Если верить самому писателю, сущность его работы (он рассказывал о ней непосредственно в процессе ее выполнения в письмах к Тудору Вяну) заключалась в переводе на французский язык румынских авторов, в написании предисловий к их книгам, в составлении антологий. Он выполнял ее сам или распределял между своими сотрудниками. Все это не так уж плохо; Ионеско даже не без удовольствия выполняет эти некомпрометирующие обязанности, расценивая их в какой-то мере как возможность познакомить французских читателей с несколькими хорошими румынскими писателями (в том числе с Павлом Даном, талантливым, но пессимистически настроенным романистом, покончившим с собой в 1937 г. в возрасте 30 лет). Ионеско относился к своей работе серьезно; доказательством могут служить упорные напоминания о необходимости оказать ему помощь в снабжении бумагой для выпуска в свет соответствующих изданий (во Франции во время войны ощущался острый дефицит типографской бумаги). Эти напоминания встречаются едва ли не в каждом его отчете о проделанной работе за 1942—1944 годы[725]
. Вместе с тем в переписке 1943—1945 годов будущий драматург жаловался на «колоссальные сложности» в отношениях с другими членами дипломатической миссии, которых он, естественно, ненавидел, потому что это были «невежи, кретины и завистники, которые обычно и наводняют такого рода учреждения». Так их оценивал Ионеско, считая Виши «болотом», где ему пришлось сидеть в тине два года; окружавший его мир он называл «гнусным и ужасающим»[726]. Письма Ионеско Вяну для нас драгоценны: они представляют собой одно из немногих свидетельств самого Ионеско об этом бесцветном периоде его жизни.Подлинность тягостного чувства, ощущаемого Ионеско по отношению к сослуживцам по дипломатической миссии, вряд ли стоит подвергать сомнению. Ее удостоверяет и Мариана Сора. В ее воспоминаниях рассказывается о жалобах Ионеско в адрес его начальства, которое не переставая ставило ему палки в колеса, издевалось над его предложениями, хихикало всякий раз, когда он произносил имена двух критиков-западников, Георге Калинеску и Эуджена Ловинеску. Вяну он писал, что встречает или непонимание, или зависть. Вынуждаемый к бездействию, он «казнил» своих сослуживцев одного за другим — несколькими росчерками своего убийственного пера. Сотрудники службы печати Драгу, Толю, Палтиня... «Отвратительные животные, мертвецки бледные неудачники». Пахнувшую розовой водой «бесполезную болтуху» Елену Вакареску, жену советника по культуре, он припечатал «кретинкой», — не говоря уже о самом после Дину Хиотте — тот у Ионеско «мрачный тип». В 1945 г. Ионеско вспоминал о бесчисленных обедах, «куда приглашались политические деятели, ныне сидящие в тюрьме, и прочие идиотки-графини»; на каждый такой обед, возмущался драматург, расходовалось столько средств, что можно было бы издать две книги. Он протестовал, но ничего нельзя было сделать — ведь это они распределяли фонды, подчеркивал Ионеско[727]
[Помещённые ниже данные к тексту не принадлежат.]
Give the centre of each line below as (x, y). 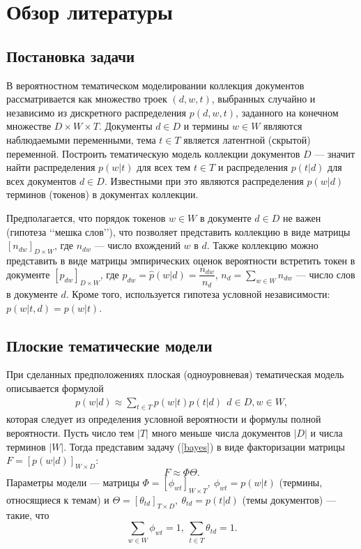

.Забавная деталь: упомянутый Ионеско Драгу летом 1941 г. заменил в представительстве Чорана — на основании специального ходатайства самого поверенного в делах Дину Хиотта. Последний также непрестанно восхвалял вышеназванных Толю и Палтиню, которых в телеграмме, отправленной 4 июня 1941 г. в секретариат министерства пропаганды, квалифицировал как «прекрасных информаторов и пропагандистов»[728]
. Через год после этого Хиотта отнюдь не огорчило появление среди сотрудников миссии Ионеско с его убийственной иронией и выражением грустного клоуна. Ионеско, разумеется, был куда менее способным дипломатическим работником, чем парочка Толю — Палтиня, и отличался заметно меньшим рвением, однако, как ни странно, оказалось, что его таланты доставляли дипломатической службе гораздо меньше неприятностей, чем высокие качества Чорана.